--- Exercise ---
Starting at the top of the entries below, set down each line exactly as written, and stop after the line containing "the segmentation process is a".

--- Provided information ---
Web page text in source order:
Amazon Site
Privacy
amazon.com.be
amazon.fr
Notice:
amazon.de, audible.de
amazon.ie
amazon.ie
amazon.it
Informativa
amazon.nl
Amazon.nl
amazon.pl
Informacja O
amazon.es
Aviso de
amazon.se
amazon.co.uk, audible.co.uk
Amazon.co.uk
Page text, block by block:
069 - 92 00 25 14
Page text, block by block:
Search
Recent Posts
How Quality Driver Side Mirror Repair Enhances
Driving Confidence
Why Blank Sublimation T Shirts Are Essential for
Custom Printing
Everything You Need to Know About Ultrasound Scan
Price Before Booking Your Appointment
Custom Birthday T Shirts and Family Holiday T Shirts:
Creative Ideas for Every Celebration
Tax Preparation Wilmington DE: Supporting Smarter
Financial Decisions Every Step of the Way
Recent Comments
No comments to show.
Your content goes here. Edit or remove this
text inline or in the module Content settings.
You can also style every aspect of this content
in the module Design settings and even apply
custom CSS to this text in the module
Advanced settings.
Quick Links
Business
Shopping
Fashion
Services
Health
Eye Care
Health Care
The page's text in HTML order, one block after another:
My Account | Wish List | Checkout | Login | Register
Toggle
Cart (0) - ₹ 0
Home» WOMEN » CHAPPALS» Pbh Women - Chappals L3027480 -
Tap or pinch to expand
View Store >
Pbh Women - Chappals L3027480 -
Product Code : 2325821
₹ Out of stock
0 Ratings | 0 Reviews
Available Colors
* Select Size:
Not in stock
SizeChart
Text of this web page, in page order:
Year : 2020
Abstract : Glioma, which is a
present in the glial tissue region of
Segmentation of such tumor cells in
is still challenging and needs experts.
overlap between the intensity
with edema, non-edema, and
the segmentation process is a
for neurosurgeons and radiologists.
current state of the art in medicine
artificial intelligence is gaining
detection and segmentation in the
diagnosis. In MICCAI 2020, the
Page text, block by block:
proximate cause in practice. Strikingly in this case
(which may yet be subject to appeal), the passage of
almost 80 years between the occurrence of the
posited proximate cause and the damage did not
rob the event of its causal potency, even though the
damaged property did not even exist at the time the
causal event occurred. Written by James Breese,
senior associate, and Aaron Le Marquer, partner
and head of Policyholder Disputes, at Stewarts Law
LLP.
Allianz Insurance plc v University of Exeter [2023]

--- Your solution ---
Web page text in source order:
Amazon Site
Privacy
amazon.com.be
amazon.fr
Notice:
amazon.de, audible.de
amazon.ie
amazon.ie
amazon.it
Informativa
amazon.nl
Amazon.nl
amazon.pl
Informacja O
amazon.es
Aviso de
amazon.se
amazon.co.uk, audible.co.uk
Amazon.co.uk
Page text, block by block:
069 - 92 00 25 14
Page text, block by block:
Search
Recent Posts
How Quality Driver Side Mirror Repair Enhances
Driving Confidence
Why Blank Sublimation T Shirts Are Essential for
Custom Printing
Everything You Need to Know About Ultrasound Scan
Price Before Booking Your Appointment
Custom Birthday T Shirts and Family Holiday T Shirts:
Creative Ideas for Every Celebration
Tax Preparation Wilmington DE: Supporting Smarter
Financial Decisions Every Step of the Way
Recent Comments
No comments to show.
Your content goes here. Edit or remove this
text inline or in the module Content settings.
You can also style every aspect of this content
in the module Design settings and even apply
custom CSS to this text in the module
Advanced settings.
Quick Links
Business
Shopping
Fashion
Services
Health
Eye Care
Health Care
The page's text in HTML order, one block after another:
My Account | Wish List | Checkout | Login | Register
Toggle
Cart (0) - ₹ 0
Home» WOMEN » CHAPPALS» Pbh Women - Chappals L3027480 -
Tap or pinch to expand
View Store >
Pbh Women - Chappals L3027480 -
Product Code : 2325821
₹ Out of stock
0 Ratings | 0 Reviews
Available Colors
* Select Size:
Not in stock
SizeChart
Text of this web page, in page order:
Year : 2020
Abstract : Glioma, which is a
present in the glial tissue region of
Segmentation of such tumor cells in
is still challenging and needs experts.
overlap between the intensity
with edema, non-edema, and
the segmentation process is a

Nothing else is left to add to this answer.